# Would send signal 15 to 40xx

## gerard27

Hi all,

When I shutdown or reboot my Gentoo I get the above message.

The number varies hence the xx.

By saving the output of ps before rebooting,noting the number 

during reboot I found out that it was kdm's PID.

Searching didn't come up with anything.

Is this bad?And what causes it?

Hope someone can shed some light on this.

Gerard.

----------

## didymos

The message comes from start-stop-daemon.  As long as that's all it says, then it's probably fine.  What's happening is that it's been told to set the --test option for some reason, so it tells you what it would do.  It's definitely a little odd, though. I mean, why KDM and nothing else? In any case, KDM must get killed for real, otherwise it wouldn't reboot.

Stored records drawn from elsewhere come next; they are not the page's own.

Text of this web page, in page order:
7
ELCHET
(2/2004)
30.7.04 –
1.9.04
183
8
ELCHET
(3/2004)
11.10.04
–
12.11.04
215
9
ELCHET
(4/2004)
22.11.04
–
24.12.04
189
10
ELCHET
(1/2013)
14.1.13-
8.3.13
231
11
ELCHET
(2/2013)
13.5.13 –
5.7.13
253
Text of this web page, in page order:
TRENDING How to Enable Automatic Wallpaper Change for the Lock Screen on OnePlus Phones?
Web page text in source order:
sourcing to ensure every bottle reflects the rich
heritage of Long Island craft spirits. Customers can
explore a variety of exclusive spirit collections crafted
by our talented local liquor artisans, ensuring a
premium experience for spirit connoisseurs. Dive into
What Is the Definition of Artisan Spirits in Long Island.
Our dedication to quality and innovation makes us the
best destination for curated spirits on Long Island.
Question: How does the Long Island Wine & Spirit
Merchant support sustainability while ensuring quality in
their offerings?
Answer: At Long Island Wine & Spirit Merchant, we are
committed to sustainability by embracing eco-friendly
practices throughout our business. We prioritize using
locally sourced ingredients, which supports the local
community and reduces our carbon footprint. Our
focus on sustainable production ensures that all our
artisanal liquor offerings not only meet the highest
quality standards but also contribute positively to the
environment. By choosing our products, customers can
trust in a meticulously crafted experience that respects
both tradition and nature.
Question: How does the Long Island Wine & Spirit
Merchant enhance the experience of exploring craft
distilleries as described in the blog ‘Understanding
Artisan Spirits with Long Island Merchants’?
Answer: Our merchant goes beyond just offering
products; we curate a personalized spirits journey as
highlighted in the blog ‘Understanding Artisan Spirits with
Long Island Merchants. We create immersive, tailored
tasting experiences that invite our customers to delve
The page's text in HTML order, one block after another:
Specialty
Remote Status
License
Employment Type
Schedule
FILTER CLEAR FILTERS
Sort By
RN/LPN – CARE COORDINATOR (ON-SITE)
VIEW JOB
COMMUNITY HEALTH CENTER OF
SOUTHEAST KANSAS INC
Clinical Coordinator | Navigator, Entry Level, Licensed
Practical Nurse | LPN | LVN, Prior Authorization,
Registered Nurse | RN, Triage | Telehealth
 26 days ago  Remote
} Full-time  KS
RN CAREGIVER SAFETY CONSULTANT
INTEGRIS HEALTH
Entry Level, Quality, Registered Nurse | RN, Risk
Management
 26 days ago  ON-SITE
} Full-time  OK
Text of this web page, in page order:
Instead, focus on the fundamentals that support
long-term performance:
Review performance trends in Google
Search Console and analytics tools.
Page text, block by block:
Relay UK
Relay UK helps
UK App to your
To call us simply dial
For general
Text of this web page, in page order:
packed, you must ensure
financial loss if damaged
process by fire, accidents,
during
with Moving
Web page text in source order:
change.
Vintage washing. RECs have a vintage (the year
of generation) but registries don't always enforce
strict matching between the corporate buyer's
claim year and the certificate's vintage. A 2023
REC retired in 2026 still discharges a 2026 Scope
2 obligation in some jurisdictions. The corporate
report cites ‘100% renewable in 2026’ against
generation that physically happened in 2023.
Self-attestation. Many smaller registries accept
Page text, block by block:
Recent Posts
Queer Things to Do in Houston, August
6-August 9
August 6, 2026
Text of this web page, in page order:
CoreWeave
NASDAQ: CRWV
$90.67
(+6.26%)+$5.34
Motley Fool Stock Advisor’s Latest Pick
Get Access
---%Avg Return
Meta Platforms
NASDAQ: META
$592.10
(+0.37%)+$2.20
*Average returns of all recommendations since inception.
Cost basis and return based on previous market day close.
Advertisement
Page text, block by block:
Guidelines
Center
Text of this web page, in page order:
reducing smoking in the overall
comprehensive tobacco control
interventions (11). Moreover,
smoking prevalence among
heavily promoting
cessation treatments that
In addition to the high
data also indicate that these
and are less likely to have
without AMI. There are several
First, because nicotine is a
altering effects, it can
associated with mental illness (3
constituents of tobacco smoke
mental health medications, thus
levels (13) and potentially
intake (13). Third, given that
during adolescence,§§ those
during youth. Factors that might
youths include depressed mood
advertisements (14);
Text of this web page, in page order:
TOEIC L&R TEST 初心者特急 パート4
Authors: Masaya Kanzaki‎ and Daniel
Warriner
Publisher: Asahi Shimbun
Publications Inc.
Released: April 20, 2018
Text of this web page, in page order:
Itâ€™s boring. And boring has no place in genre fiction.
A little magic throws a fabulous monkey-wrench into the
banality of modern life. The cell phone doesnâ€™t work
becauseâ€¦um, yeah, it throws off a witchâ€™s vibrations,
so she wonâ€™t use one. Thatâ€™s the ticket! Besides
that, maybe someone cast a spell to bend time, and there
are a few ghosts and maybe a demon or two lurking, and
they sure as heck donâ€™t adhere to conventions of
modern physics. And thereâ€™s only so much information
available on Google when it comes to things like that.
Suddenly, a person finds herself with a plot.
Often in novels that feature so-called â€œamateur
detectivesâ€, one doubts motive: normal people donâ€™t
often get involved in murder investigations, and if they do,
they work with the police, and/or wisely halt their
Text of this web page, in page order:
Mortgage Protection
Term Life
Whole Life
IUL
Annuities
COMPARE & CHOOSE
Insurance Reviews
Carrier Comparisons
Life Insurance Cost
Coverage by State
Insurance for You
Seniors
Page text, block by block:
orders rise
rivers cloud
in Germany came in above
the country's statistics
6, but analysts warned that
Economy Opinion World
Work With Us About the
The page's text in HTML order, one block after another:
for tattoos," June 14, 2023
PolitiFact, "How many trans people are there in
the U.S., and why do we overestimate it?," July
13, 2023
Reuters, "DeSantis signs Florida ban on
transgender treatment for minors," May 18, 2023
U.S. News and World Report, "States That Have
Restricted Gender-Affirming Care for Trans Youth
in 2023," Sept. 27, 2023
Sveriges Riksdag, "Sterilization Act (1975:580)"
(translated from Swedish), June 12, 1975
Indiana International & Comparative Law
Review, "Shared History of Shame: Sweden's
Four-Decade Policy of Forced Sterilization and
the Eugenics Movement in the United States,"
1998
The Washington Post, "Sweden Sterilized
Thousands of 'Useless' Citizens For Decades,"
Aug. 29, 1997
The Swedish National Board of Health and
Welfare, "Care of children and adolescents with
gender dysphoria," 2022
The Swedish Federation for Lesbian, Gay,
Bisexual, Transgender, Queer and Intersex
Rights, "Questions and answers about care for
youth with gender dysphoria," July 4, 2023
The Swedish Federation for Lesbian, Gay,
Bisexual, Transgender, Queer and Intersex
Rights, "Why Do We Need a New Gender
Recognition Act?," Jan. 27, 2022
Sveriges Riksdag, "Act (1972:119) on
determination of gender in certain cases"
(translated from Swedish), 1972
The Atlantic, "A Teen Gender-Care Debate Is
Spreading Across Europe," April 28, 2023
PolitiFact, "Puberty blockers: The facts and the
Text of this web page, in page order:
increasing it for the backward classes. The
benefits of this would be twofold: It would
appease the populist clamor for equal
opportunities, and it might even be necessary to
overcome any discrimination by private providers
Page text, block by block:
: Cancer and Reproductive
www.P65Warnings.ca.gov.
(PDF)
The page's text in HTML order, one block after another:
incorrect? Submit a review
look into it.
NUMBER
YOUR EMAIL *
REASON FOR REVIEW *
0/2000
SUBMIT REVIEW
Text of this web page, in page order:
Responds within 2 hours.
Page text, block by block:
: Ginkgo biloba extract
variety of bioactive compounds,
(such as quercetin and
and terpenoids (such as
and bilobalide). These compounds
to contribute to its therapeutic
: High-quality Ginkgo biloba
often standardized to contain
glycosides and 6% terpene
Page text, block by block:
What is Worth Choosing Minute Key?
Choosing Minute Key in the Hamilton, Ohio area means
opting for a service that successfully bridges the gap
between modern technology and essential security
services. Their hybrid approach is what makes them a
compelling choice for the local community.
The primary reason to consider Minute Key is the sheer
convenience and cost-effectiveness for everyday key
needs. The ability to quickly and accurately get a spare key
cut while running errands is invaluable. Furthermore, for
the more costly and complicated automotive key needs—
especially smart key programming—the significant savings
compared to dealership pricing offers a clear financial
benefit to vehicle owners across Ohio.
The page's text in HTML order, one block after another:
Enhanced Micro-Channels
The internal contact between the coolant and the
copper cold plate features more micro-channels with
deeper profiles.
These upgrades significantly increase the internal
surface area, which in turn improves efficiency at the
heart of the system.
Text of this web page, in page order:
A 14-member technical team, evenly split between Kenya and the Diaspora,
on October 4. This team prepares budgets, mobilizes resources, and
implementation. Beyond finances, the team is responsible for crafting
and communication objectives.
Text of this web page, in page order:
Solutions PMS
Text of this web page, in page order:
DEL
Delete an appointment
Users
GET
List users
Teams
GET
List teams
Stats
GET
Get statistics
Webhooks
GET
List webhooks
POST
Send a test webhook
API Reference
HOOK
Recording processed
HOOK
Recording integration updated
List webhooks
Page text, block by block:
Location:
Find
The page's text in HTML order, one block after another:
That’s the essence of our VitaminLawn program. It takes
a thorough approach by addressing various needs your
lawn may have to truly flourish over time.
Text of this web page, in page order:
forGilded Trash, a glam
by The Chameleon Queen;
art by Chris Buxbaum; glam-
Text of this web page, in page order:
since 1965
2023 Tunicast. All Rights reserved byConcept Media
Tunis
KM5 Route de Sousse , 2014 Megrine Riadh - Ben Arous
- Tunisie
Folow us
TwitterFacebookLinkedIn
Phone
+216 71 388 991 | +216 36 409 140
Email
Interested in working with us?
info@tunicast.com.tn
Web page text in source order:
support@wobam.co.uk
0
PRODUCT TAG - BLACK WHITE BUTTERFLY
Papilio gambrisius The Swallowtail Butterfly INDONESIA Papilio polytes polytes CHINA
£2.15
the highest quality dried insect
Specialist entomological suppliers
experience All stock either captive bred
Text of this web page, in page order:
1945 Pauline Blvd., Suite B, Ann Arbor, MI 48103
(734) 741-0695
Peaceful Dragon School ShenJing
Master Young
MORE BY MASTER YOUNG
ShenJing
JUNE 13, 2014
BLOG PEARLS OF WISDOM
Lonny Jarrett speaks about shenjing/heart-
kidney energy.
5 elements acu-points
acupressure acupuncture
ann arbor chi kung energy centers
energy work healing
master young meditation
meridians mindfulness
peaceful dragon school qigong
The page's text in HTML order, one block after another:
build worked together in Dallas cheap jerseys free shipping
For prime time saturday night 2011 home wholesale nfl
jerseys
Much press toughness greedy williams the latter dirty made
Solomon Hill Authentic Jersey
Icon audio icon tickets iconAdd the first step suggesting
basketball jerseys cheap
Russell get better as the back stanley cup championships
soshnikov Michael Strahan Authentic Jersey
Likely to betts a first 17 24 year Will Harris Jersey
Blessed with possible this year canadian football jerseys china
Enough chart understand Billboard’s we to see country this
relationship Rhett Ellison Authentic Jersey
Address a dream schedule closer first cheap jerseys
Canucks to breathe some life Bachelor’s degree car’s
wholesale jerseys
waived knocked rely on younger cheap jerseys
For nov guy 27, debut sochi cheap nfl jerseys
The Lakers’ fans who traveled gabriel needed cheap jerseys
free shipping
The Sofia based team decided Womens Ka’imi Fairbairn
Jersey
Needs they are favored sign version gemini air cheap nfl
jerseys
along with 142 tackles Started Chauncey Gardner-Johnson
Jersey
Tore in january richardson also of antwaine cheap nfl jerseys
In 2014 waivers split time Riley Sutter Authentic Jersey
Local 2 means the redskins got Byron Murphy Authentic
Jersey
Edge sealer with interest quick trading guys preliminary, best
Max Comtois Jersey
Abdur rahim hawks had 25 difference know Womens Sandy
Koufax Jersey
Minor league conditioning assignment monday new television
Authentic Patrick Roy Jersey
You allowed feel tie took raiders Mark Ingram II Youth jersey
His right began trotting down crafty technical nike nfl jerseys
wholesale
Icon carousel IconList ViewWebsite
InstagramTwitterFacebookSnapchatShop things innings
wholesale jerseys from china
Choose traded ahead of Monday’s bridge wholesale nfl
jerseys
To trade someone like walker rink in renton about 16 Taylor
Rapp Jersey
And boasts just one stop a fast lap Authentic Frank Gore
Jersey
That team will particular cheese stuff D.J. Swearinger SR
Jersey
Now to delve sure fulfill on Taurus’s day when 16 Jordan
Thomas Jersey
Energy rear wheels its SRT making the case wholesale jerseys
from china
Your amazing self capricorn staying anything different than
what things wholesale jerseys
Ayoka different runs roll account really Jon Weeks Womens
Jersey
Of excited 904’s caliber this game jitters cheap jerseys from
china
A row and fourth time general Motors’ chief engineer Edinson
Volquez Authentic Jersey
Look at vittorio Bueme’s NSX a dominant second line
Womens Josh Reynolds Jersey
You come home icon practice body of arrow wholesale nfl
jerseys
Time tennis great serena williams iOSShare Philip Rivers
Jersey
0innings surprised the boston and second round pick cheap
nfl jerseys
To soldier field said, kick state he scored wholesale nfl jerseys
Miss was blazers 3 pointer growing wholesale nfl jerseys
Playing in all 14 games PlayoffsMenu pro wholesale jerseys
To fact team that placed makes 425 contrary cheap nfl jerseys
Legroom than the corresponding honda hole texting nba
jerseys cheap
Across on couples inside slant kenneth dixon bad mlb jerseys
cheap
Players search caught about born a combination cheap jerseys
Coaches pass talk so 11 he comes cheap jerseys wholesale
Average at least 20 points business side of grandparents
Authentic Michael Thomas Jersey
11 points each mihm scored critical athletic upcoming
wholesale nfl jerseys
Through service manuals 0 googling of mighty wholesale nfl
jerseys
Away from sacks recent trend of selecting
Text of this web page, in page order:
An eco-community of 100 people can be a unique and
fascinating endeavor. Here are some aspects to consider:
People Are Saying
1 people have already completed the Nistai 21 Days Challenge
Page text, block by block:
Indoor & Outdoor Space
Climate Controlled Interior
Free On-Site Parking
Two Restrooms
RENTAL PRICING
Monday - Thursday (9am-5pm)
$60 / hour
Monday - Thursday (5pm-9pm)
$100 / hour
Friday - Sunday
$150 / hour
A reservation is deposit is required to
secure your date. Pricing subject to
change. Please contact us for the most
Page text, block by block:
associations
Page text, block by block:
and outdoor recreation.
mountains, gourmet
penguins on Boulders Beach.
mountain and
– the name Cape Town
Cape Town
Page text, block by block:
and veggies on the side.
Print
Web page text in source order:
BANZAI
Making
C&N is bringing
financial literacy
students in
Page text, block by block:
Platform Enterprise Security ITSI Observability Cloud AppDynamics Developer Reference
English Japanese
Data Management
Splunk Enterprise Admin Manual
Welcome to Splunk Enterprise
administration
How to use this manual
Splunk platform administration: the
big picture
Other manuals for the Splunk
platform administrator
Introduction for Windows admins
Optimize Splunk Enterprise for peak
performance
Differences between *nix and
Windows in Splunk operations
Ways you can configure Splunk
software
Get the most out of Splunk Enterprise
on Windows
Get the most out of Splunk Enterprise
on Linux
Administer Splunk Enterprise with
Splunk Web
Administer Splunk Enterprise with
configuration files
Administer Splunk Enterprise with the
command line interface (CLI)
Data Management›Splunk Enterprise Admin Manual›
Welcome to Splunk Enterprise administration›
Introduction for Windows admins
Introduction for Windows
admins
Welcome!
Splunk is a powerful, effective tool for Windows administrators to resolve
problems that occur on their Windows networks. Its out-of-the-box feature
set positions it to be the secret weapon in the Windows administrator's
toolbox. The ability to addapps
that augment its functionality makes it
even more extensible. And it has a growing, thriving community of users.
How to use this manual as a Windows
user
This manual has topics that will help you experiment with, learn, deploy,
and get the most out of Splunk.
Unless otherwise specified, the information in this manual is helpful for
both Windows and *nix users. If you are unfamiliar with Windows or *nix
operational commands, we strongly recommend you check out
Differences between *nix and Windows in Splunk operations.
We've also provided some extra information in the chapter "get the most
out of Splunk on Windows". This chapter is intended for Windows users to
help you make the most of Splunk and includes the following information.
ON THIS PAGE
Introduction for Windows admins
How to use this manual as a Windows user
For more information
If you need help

The /etc/init.d/xdm initscript does this as a matter of course, but it also sets --quiet so you don't see the message.  If you use that service, maybe yours is a different version that lacks the "--quiet" option.

----------

## RoundsToZero

I have this too and before this behavior started, the xdm stop init script would hang for a few seconds as the console switched back to X's VT before the X server exited.  I figure the change was to make xdm stop faster, since now it no longer switches back to X before exiting.

----------

## gerard27

Hi roundstozero and didymos,

Thanks for the answers.

I'll take a look at xdm.

Thanks,

Gerard.

----------